◆ What the task asks:
With all pictures excluded, restate the records that follow exactly as written.

[Collection entries]
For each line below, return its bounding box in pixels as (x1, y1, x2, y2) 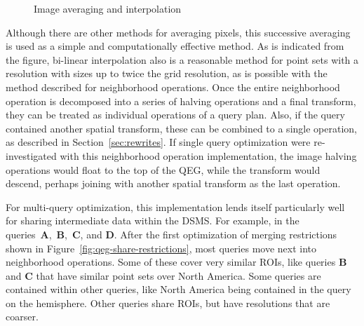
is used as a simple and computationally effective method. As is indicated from (6, 39, 344, 53)
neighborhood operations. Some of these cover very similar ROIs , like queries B (6, 254, 347, 269)
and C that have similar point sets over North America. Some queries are (6, 268, 321, 283)
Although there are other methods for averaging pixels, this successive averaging (6, 25, 351, 39)
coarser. (6, 309, 39, 324)
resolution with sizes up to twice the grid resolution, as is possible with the (6, 66, 328, 81)
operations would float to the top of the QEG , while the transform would (6, 162, 321, 177)
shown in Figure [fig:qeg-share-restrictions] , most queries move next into (6, 240, 317, 255)
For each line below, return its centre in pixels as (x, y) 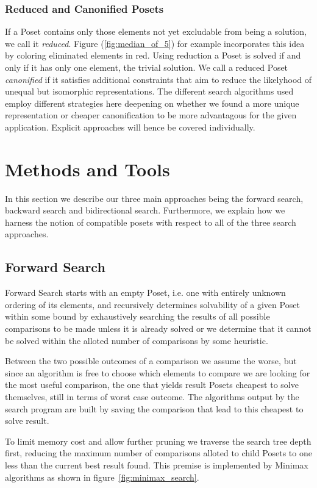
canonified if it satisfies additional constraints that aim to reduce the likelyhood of (158, 79)
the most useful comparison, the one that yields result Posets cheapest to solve (152, 385)
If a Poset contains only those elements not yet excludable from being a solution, (156, 31)
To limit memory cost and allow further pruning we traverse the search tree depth (158, 441)
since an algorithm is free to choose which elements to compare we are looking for (158, 372)
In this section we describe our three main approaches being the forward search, (154, 198)
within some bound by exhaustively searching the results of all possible (137, 316)
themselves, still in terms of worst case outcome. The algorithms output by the (152, 397)
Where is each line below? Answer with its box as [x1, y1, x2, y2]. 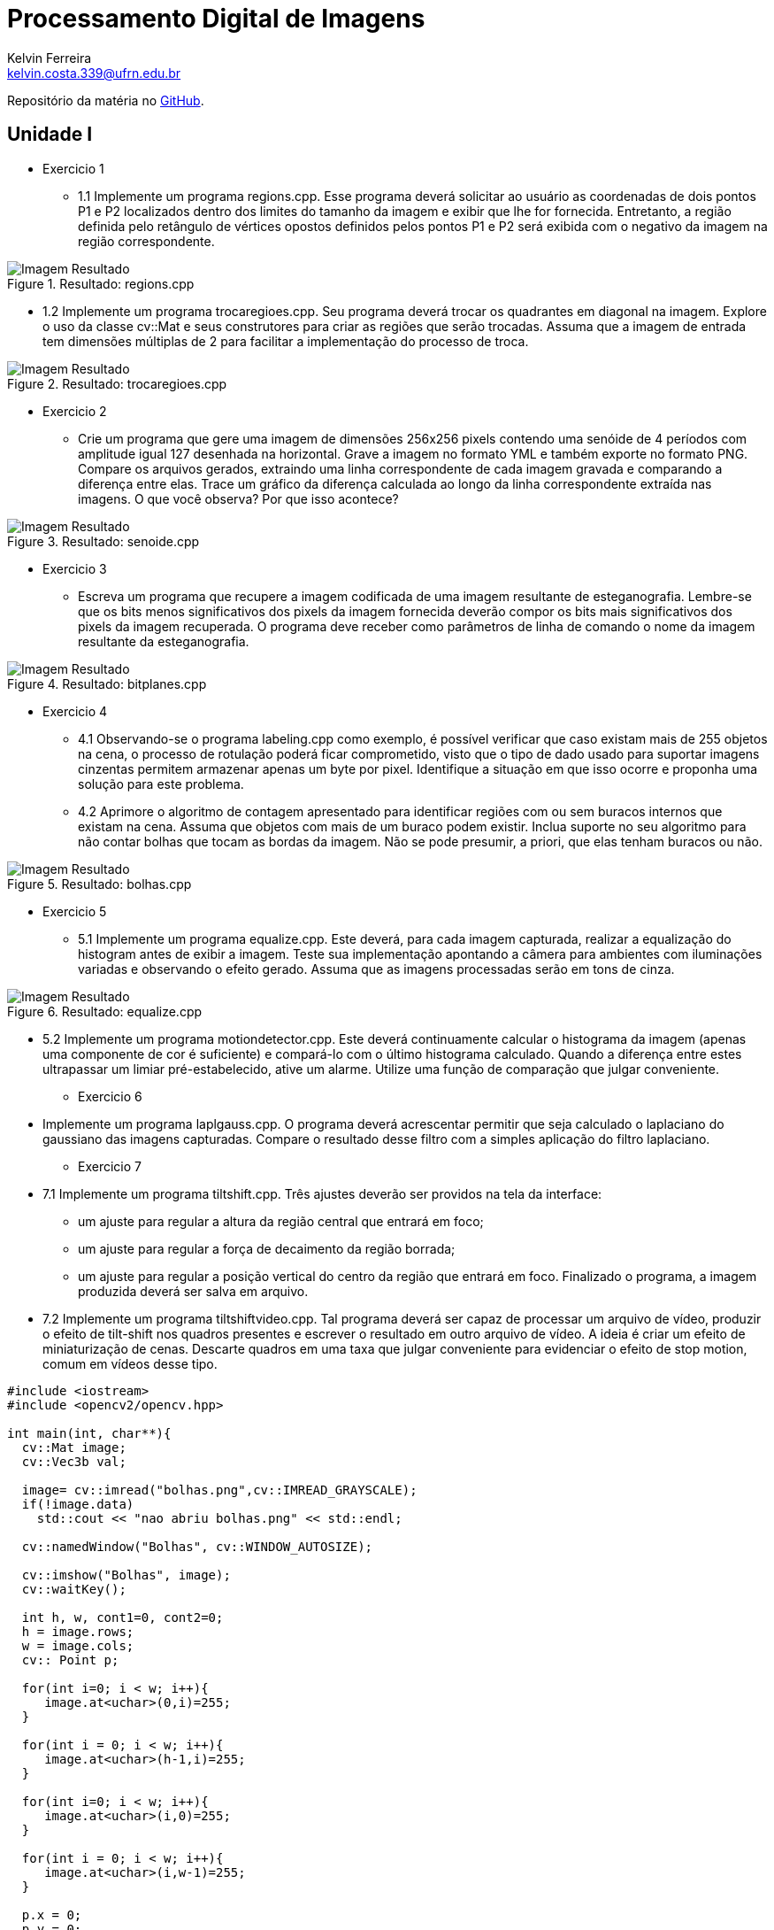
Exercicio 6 [78, 1088, 142, 1104]
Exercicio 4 [42, 703, 108, 719]
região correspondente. [78, 233, 215, 249]
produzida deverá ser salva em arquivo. [78, 1283, 309, 1299]
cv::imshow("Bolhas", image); [21, 1567, 231, 1582]
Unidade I [7, 123, 93, 146]
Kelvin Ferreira [7, 50, 92, 66]
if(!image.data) [21, 1496, 134, 1511]
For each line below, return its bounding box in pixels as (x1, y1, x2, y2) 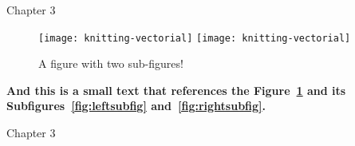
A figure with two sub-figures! (38, 55, 183, 72)
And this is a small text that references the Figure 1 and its (6, 81, 346, 98)
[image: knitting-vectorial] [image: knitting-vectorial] (38, 32, 351, 44)
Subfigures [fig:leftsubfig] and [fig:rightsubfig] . (6, 97, 266, 114)
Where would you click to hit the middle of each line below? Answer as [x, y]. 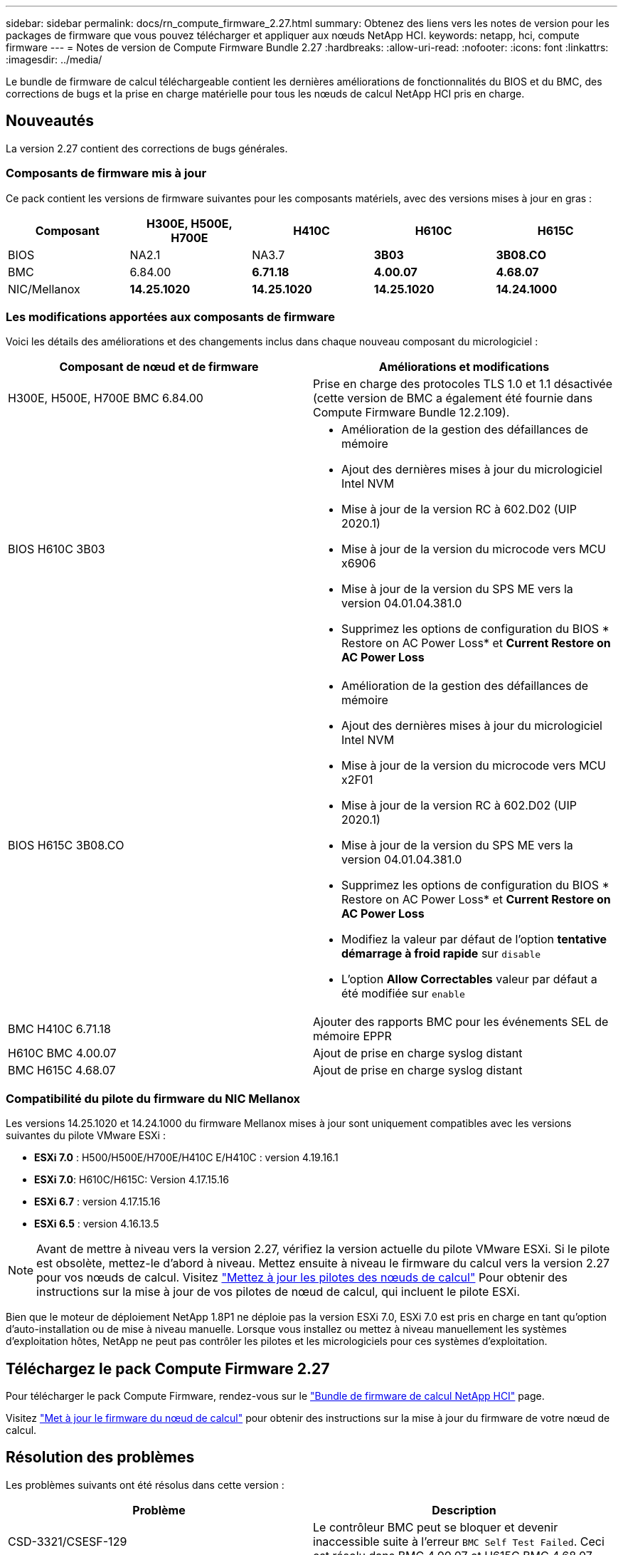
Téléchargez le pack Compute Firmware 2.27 [168, 1368]
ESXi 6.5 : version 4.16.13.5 [97, 1224]
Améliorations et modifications [464, 367]
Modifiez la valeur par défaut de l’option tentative [474, 939]
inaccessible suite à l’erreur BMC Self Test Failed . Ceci [459, 1541]
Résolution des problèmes [100, 1457]
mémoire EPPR [352, 1036]
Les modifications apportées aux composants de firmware [171, 316]
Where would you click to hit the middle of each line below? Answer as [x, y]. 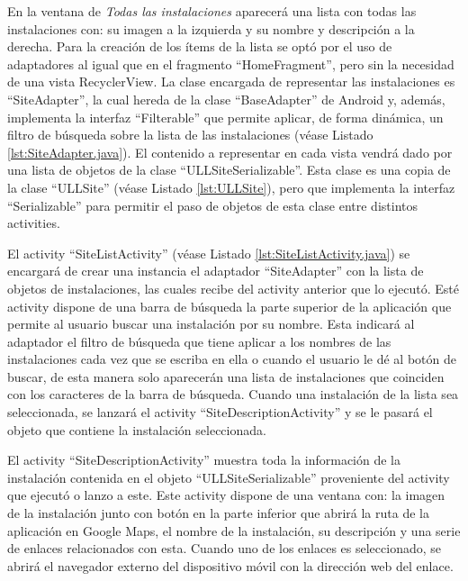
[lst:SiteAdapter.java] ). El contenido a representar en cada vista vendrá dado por [230, 152]
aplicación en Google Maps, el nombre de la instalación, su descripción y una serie [234, 530]
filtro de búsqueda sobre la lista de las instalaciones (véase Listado [190, 135]
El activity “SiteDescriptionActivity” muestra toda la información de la [204, 460]
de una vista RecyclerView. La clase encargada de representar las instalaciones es [231, 82]
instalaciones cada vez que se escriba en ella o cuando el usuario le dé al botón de [232, 359]
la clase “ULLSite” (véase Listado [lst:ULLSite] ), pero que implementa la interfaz [231, 187]
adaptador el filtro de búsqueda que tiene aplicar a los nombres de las [199, 341]
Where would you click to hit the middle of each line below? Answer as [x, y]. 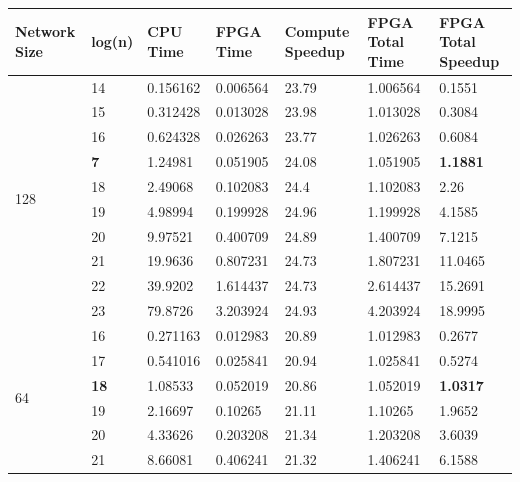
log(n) [112, 41]
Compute [317, 31]
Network [45, 31]
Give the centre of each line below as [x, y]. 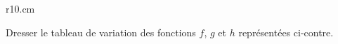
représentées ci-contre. [286, 32]
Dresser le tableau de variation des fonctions [101, 32]
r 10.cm [20, 8]
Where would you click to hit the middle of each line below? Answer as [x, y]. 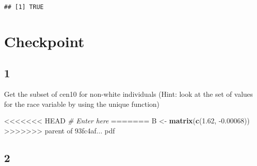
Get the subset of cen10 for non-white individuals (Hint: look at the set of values [128, 94]
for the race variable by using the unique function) [82, 104]
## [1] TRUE [24, 7]
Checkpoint [44, 41]
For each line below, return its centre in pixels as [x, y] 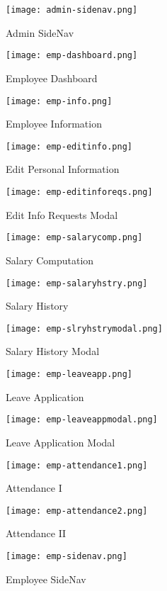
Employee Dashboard [52, 78]
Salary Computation [50, 260]
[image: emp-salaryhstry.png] [77, 283]
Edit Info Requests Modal [62, 214]
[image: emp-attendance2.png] [77, 511]
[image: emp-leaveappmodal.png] [82, 420]
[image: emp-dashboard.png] [72, 56]
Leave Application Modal [61, 442]
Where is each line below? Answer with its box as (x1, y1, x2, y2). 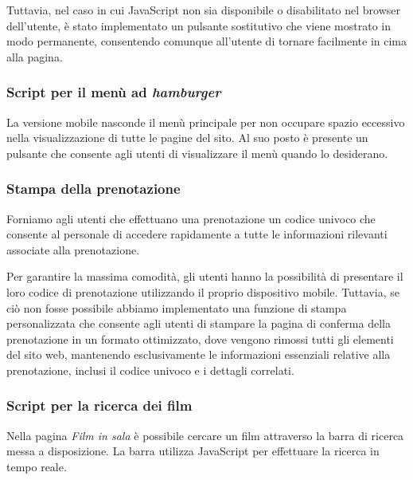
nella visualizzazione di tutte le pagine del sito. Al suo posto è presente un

◆ Your solution:
For each line below, return its bounding box in pixels as (x1, y1, x2, y2) 
is used as a simple and computationally effective method. As is indicated from (6, 39, 344, 53)
neighborhood operations. Some of these cover very similar ROIs , like queries B (6, 254, 347, 269)
and C that have similar point sets over North America. Some queries are (6, 268, 321, 283)
Although there are other methods for averaging pixels, this successive averaging (6, 25, 351, 39)
coarser. (6, 309, 39, 324)
resolution with sizes up to twice the grid resolution, as is possible with the (6, 66, 328, 81)
operations would float to the top of the QEG , while the transform would (6, 162, 321, 177)
shown in Figure [fig:qeg-share-restrictions] , most queries move next into (6, 240, 317, 255)
For each line below, return its centre in pixels as (x, y) 
canonified if it satisfies additional constraints that aim to reduce the likelyhood of (158, 79)
the most useful comparison, the one that yields result Posets cheapest to solve (152, 385)
If a Poset contains only those elements not yet excludable from being a solution, (156, 31)
To limit memory cost and allow further pruning we traverse the search tree depth (158, 441)
since an algorithm is free to choose which elements to compare we are looking for (158, 372)
In this section we describe our three main approaches being the forward search, (154, 198)
within some bound by exhaustively searching the results of all possible (137, 316)
themselves, still in terms of worst case outcome. The algorithms output by the (152, 397)
Where is each line below? Answer with its box as [x1, y1, x2, y2]. 
Exercicio 6 [78, 1088, 142, 1104]
Exercicio 4 [42, 703, 108, 719]
região correspondente. [78, 233, 215, 249]
produzida deverá ser salva em arquivo. [78, 1283, 309, 1299]
cv::imshow("Bolhas", image); [21, 1567, 231, 1582]
Unidade I [7, 123, 93, 146]
Kelvin Ferreira [7, 50, 92, 66]
if(!image.data) [21, 1496, 134, 1511]
For each line below, return its bounding box in pixels as (x1, y1, x2, y2) 
A figure with two sub-figures! (38, 55, 183, 72)
And this is a small text that references the Figure 1 and its (6, 81, 346, 98)
[image: knitting-vectorial] [image: knitting-vectorial] (38, 32, 351, 44)
Subfigures [fig:leftsubfig] and [fig:rightsubfig] . (6, 97, 266, 114)
Where would you click to hit the middle of each line below? Answer as [x, y]. 
Téléchargez le pack Compute Firmware 2.27 [168, 1368]
ESXi 6.5 : version 4.16.13.5 [97, 1224]
Améliorations et modifications [464, 367]
Modifiez la valeur par défaut de l’option tentative [474, 939]
inaccessible suite à l’erreur BMC Self Test Failed . Ceci [459, 1541]
Résolution des problèmes [100, 1457]
mémoire EPPR [352, 1036]
Les modifications apportées aux composants de firmware [171, 316]
Where would you click to hit the middle of each line below? Answer as [x, y]. 
[lst:SiteAdapter.java] ). El contenido a representar en cada vista vendrá dado por [230, 152]
aplicación en Google Maps, el nombre de la instalación, su descripción y una serie [234, 530]
filtro de búsqueda sobre la lista de las instalaciones (véase Listado [190, 135]
El activity “SiteDescriptionActivity” muestra toda la información de la [204, 460]
de una vista RecyclerView. La clase encargada de representar las instalaciones es [231, 82]
instalaciones cada vez que se escriba en ella o cuando el usuario le dé al botón de [232, 359]
la clase “ULLSite” (véase Listado [lst:ULLSite] ), pero que implementa la interfaz [231, 187]
adaptador el filtro de búsqueda que tiene aplicar a los nombres de las [199, 341]
Where would you click to hit the middle of each line below? Answer as [x, y]. 
log(n) [112, 41]
Compute [317, 31]
Network [45, 31]
Give the centre of each line below as [x, y]. 
représentées ci-contre. [286, 32]
Dresser le tableau de variation des fonctions [101, 32]
r 10.cm [20, 8]
Where would you click to hit the middle of each line below? Answer as [x, y]. 
Get the subset of cen10 for non-white individuals (Hint: look at the set of values [128, 94]
for the race variable by using the unique function) [82, 104]
## [1] TRUE [24, 7]
Checkpoint [44, 41]
For each line below, return its centre in pixels as [x, y] 
Employee Dashboard [52, 78]
Salary Computation [50, 260]
[image: emp-salaryhstry.png] [77, 283]
Edit Info Requests Modal [62, 214]
[image: emp-attendance2.png] [77, 511]
[image: emp-leaveappmodal.png] [82, 420]
[image: emp-dashboard.png] [72, 56]
Leave Application Modal [61, 442]
Where is each line below? Answer with its box as (x1, y1, x2, y2). 
nella visualizzazione di tutte le pagine del sito. Al suo posto è presente un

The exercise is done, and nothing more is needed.